Pas content le boss ?
Pas contente mon amour ?
Et les rires, les rires où sont-ils ? Dit l'homme assis sur un recoin aigre de sa mémoire.
Ce soir, le ciel est courroucé. Le lézard, le chat, le frigidaire, le petit frère et les trois sœurs, tous, sont assoiffés. Ils boivent, ils mangent tes heures et des quenelles, du chocolat
et des couleuvres, mais face à l'infini des désirs, ta vie est petite, si petite que tu la logerais dans une peau de chagrin.
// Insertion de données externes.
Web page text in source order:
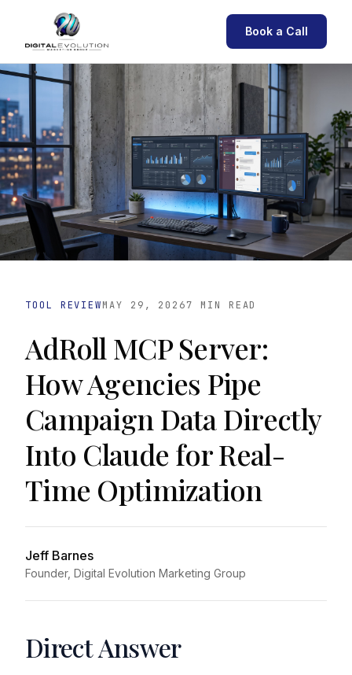
Book a Call
TOOL REVIEWMAY 29, 20267 MIN READ
AdRoll MCP Server:
How Agencies Pipe
Campaign Data Directly
Into Claude for Real-
Time Optimization
Jeff Barnes
Founder, Digital Evolution Marketing Group
Direct Answer
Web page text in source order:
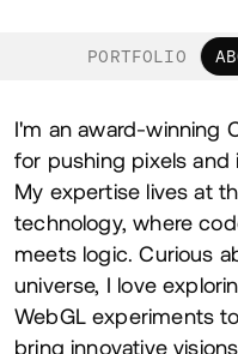
PORTFOLIO
About
I'm an award-winning
for pushing pixels
My expertise lives at
technology, where
meets logic. Curious
universe, I love
WebGL experiments
bring innovative
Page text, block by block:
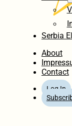
Serbia
About
Contact
Log In
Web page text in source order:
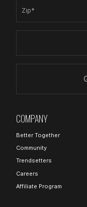
Zip*
COMPANY
Better Together
Community
Trendsetters
Careers
Affiliate Program
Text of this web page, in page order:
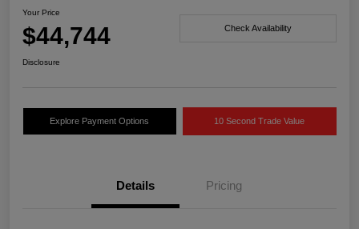
Your Price
$44,744 Check Availability
Disclosure
Explore Payment Options 10 Second Trade Value
Details Pricing
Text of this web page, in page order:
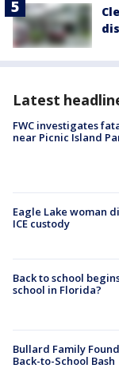
Latest
FWC investigates
near Picnic Island
Eagle Lake woman
ICE custody
Back to school
school in Florida?
Bullard Family
Back-to-School Bash

Et tu cours, tu cours, t'arrimes, t'éreintes à en faire plus et
plus…
Tu es seul sur la ligne d'horizon et le jour recule.
Le soleil est trop gris, le tablier usé. Et toi, toi tu en as assez, tu as envie de tout poser, de jeter le marteau et l'enclume, de retirer les doigts, et d'aller dormir.
Déjà au matin lundi est là, et tu as une overdose de vie. Tu veux fermer les yeux, fermer le jour, fermer la vie. Courir plus loin que Las Planas, plus loin que le Mont-Blanc, plus loin que
Valparaiso, tu as de la neige dans tes cheveux, tu te sens petit, trop petit, et tes épaules sont étroites, trop étroites, ton genou est malade, tu ne veux plus courir. Les exigences sont
grandes, trop grandes, et tes jours trop courts.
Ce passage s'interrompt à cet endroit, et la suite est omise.